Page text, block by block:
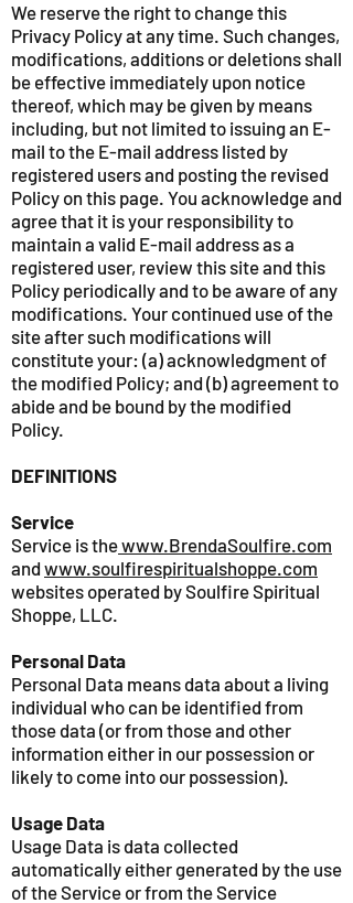
We reserve the right to change this
Privacy Policy at any time. Such changes,
modifications, additions or deletions shall
be effective immediately upon notice
thereof, which may be given by means
including, but not limited to issuing an E-
mail to the E-mail address listed by
registered users and posting the revised
Policy on this page. You acknowledge and
agree that it is your responsibility to
maintain a valid E-mail address as a
registered user, review this site and this
Policy periodically and to be aware of any
modifications. Your continued use of the
site after such modifications will
constitute your: (a) acknowledgment of
the modified Policy; and (b) agreement to
abide and be bound by the modified
Policy.
DEFINITIONS
Service
Service is thewww.BrendaSoulfire.com
and www.soulfirespiritualshoppe.com
websites operated by Soulfire Spiritual
Shoppe, LLC.
Personal Data
Personal Data means data about a living
individual who can be identified from
those data (or from those and other
information either in our possession or
likely to come into our possession).
Usage Data
Usage Data is data collected
automatically either generated by the use
of the Service or from the Service
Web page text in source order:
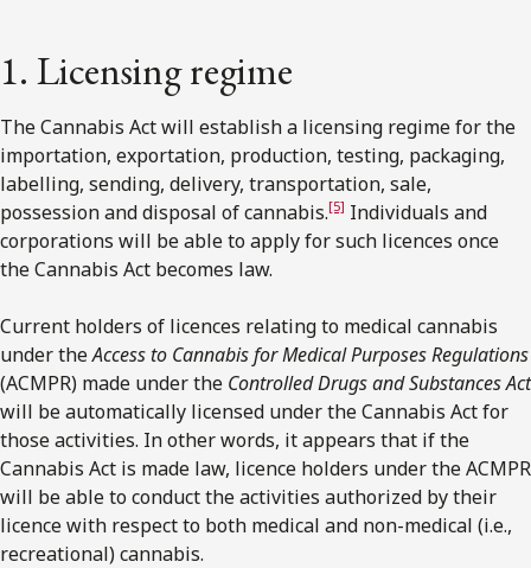
1. Licensing regime
The Cannabis Act will establish a licensing regime for the
importation, exportation, production, testing, packaging,
labelling, sending, delivery, transportation, sale,
possession and disposal of cannabis.[5] Individuals and
corporations will be able to apply for such licences once
the Cannabis Act becomes law.
Current holders of licences relating to medical cannabis
under theAccess to Cannabis for Medical Purposes Regulations
(ACMPR) made under the Controlled Drugs and Substances Act
will be automatically licensed under the Cannabis Act for
those activities. In other words, it appears that if the
Cannabis Act is made law, licence holders under the ACMPR
will be able to conduct the activities authorized by their
licence with respect to both medical and non-medical (i.e.,
recreational) cannabis.
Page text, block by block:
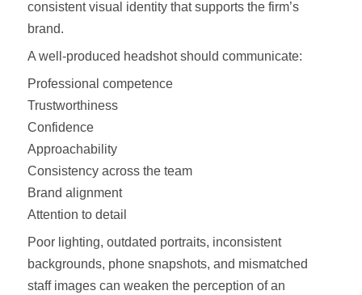
consistent visual identity that supports the firm’s
brand.
A well-produced headshot should communicate:
Professional competence
Trustworthiness
Confidence
Approachability
Consistency across the team
Brand alignment
Attention to detail
Poor lighting, outdated portraits, inconsistent
backgrounds, phone snapshots, and mismatched
staff images can weaken the perception of an
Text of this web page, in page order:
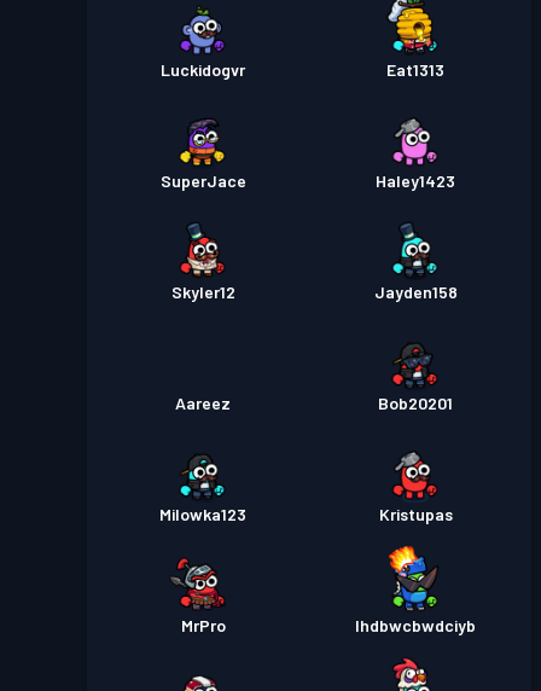
Luckidogvr Eat1313
SuperJace Haley1423
Skyler12 Jayden158
Aareez Bob20201
Milowka123 Kristupas
MrPro Ihdbwcbwdciyb
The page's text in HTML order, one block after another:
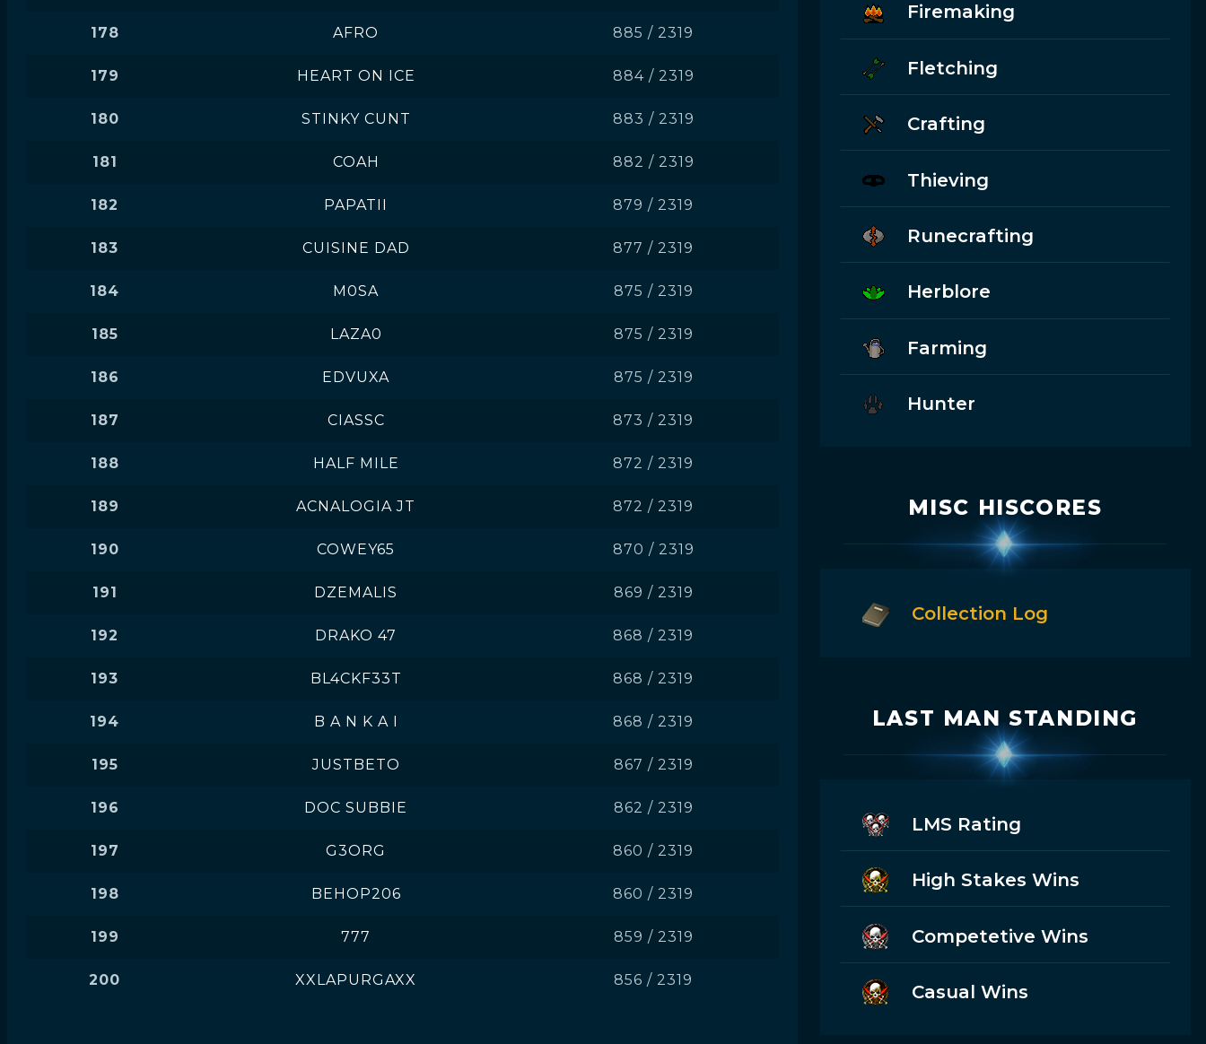
178 AFRO 885 / 2319
179 HEART ON ICE 884 / 2319
180 STINKY CUNT 883 / 2319
181 COAH 882 / 2319
182 PAPATII 879 / 2319
183 CUISINE DAD 877 / 2319
184 M0SA 875 / 2319
185 LAZA0 875 / 2319
186 EDVUXA 875 / 2319
187 CIASSC 873 / 2319
188 HALF MILE 872 / 2319
189 ACNALOGIA JT 872 / 2319
190 COWEY65 870 / 2319
191 DZEMALIS 869 / 2319
192 DRAKO 47 868 / 2319
193 BL4CKF33T 868 / 2319
194 B A N K A I 868 / 2319
195 JUSTBETO 867 / 2319
196 DOC SUBBIE 862 / 2319
197 G3ORG 860 / 2319
198 BEHOP206 860 / 2319
199 777 859 / 2319
200 XXLAPURGAXX 856 / 2319
Firemaking
Fletching
Crafting
Thieving
Runecrafting
Herblore
Farming
Hunter
MISC HISCORES
Collection Log
LAST MAN STANDING
LMS Rating
High Stakes Wins
Competetive Wins
Casual Wins

▸ **WHAT THIS TASK INVOLVES**
What's needed is an exact copy of the records above from the line containing "licence with respect" down to the line containing "Approachability", both included, without any pictures.

▸ **YOUR RESPONSE**
licence with respect to both medical and non-medical (i.e.,
recreational) cannabis.
Page text, block by block:
consistent visual identity that supports the firm’s
brand.
A well-produced headshot should communicate:
Professional competence
Trustworthiness
Confidence
Approachability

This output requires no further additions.